Tuesday, November 24, 2009

My search for the perfect burger



I have eaten many hamburgers in my lifetime – some grilled, others mostly grease burgers. Unfortunately, I have yet to encounter the thrill of eating a one-of-a-kind hamburger that is nothing like you get at your local fast-food restaurants.

I have literally begun boycotting places such as Wendy’s and McDonald’s, which no doubt makes my doctor and the weight loss experts at Medifast happy. Other than the obvious reason that they aren’t ideal for one’s health, the other reason why I’ve stopped eating them is because I am sick and tired of all those commercials that show a nice juicy hamburger with steam rising from it. That is a far cry from the one you actually receive, the one that comes with dried meat that looks like it sat there for hours.

Why else did D-Fens, the gun-toting unemployed defense contractor Michael Douglas played in “Falling Down” (1993), pull out an AK-47 upon receiving that dried up flat piece of meat in between two cold buns at the local Whammyburger? It’s because of the deceiving mouth-watering advertisement.

“Can anyone tell me what’s wrong with this picture?” D-Fens asks the patrons comparing his burger to the ad,

When I order a hamburger, I want it to be something I can’t get every day, like when I go to Chicago every few years to see friends and family. I go there to eat what I can’t get here in Texas: Italian beef sandwiches; stuffed pizza from Giordano’s or any for place for that matter that is not Pizza Hut, Dominos, CiCi’s or Papa Johns and “real” Italian pastry.

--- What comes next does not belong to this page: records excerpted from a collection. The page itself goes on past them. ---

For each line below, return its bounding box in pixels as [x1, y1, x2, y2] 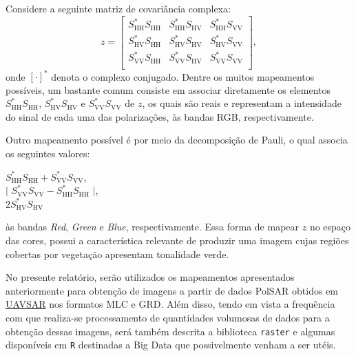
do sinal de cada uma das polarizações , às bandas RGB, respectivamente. [6, 109, 314, 123]
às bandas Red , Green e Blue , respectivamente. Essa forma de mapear [6, 219, 300, 234]
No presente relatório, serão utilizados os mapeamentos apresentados [6, 270, 295, 284]
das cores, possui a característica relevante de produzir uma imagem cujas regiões [6, 233, 349, 248]
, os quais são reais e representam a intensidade [142, 96, 342, 110]
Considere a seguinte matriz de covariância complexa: [6, 1, 231, 15]
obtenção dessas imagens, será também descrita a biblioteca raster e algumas [6, 324, 335, 338]
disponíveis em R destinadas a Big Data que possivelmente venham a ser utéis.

My search for a one-of-a-kind hamburger has been in vain. I have tried watching those specials on the Travel Channel profiling the nation’s top burger joints. The same went for that Texas Monthly article in their August 2009 issue profiling the 50 greatest hamburgers in the Lone Star State.

Seeing those hefty guys late at night stuffing their faces and saying, “You don’t want to eat this every day,” does me no good when I am on a Medifast diet of powdered drinks, eggs, puddings, bars, eight glasses of water and am only allowed one meat and veggie meal a day.

I could not get past the magazine’s front cover without wanting to order a Big Mouth Burger from Chili’s.

My repeated emails and phone calls to Audrina Partridge, Padma Lakshmi and Paris Hilton asking their opinions about those charbroiled burgers they have advertised for Carl’s Jr over the have gone unanswered.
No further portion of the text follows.